# links



## chromis (14. Apr. 2008)

Hi,

entweder bin ich schwer von Begriff oder die Link-Datenbank funktioniert nicht. Wenn ich dort auf einen der angegebenen links klicke, erscheint dieser Text:



> Sie haben bereits ein Benutzerkonto mit dem Benutzernamen chromis in diesem Forum registriert.

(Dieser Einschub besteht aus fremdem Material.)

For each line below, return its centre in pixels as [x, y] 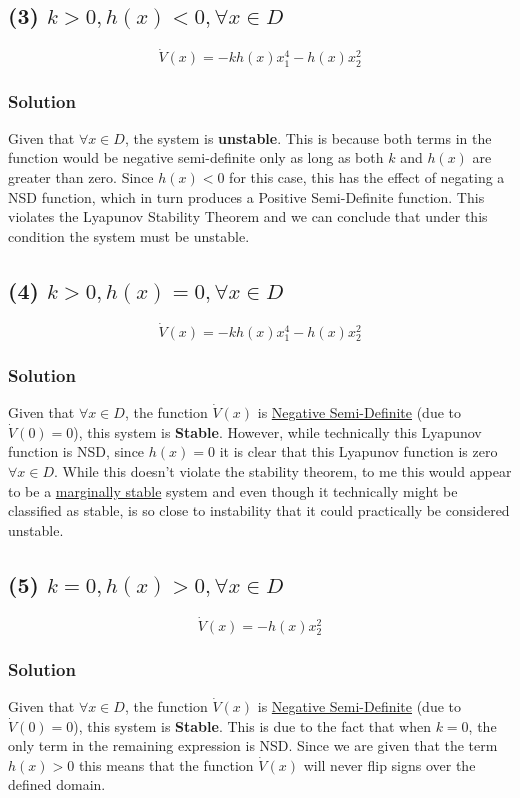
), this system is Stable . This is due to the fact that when [252, 725]
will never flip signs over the [389, 764]
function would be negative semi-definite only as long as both [196, 157]
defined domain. [57, 784]
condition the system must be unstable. [129, 235]
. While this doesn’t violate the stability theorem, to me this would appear [283, 470]
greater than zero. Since [81, 176]
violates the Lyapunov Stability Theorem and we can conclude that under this [248, 216]
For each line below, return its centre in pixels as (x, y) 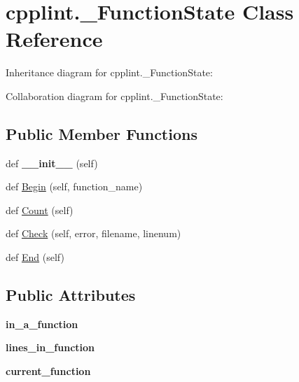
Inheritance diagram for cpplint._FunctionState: (109, 72)
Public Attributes (71, 295)
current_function (48, 371)
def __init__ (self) (52, 163)
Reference (54, 39)
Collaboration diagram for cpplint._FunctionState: (114, 95)
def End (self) (35, 257)
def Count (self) (40, 210)
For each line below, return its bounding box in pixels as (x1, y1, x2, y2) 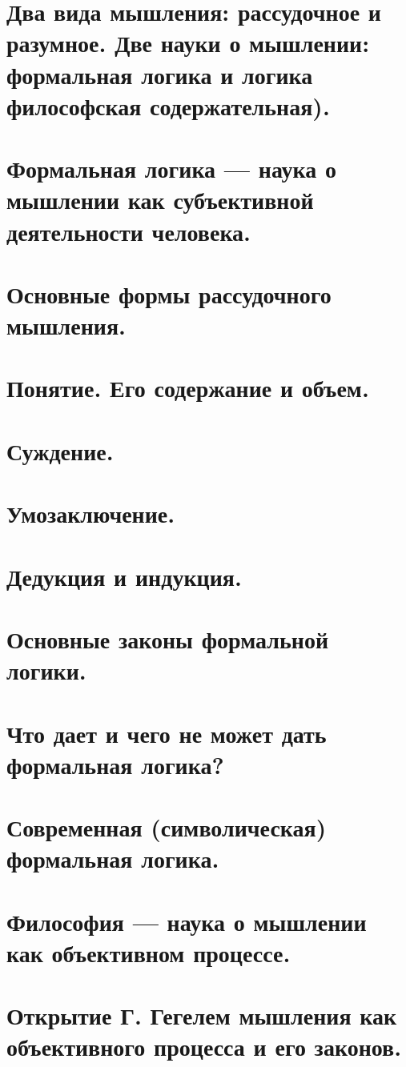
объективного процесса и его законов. (6, 1030, 402, 1063)
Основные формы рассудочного (6, 277, 332, 310)
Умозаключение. (6, 497, 175, 530)
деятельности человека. (6, 215, 251, 247)
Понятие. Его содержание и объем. (6, 371, 369, 404)
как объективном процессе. (6, 936, 291, 969)
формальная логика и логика (6, 58, 313, 90)
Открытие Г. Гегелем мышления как (6, 999, 397, 1032)
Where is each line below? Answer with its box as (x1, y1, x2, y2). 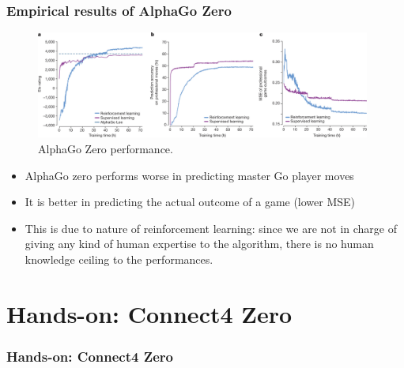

Falls Sie Ihr Kennwort vergessen haben, können Sie sich ein neues Kennwort zuschicken lassen.



Was mache ich falsch?


----------



## Redlisch (14. Apr. 2008)

*AW: links*

nix ....

bei mir genau das selbe ...

jeder Link geht an register.php, da ist der Fehler, nicht bei uns...

Axel


----------



## Olli.P (14. Apr. 2008)

*AW: links*

Hi,



> Was mache ich falsch?



Ich denke mal nix  

Iss bei mir genauso :evil 

Da muss der Dechnigger ran


----------



## rut49 (15. Apr. 2008)

*AW: links*

 
ist bei mir genau so, kann nix aufrufen, steht nur: sie sind bereits.......
mfG Regina


----------



## Joachim (15. Apr. 2008)

*AW: links*

Die Links werden ab 22.00 bis 7.00 Schlafen gelegt! 




Nein - Es lag an der Umstellung der Usergruppen, da wurde von mir die Linkliste schlicht vergessen ...   
Daher: Danke für den Hinweis.


----------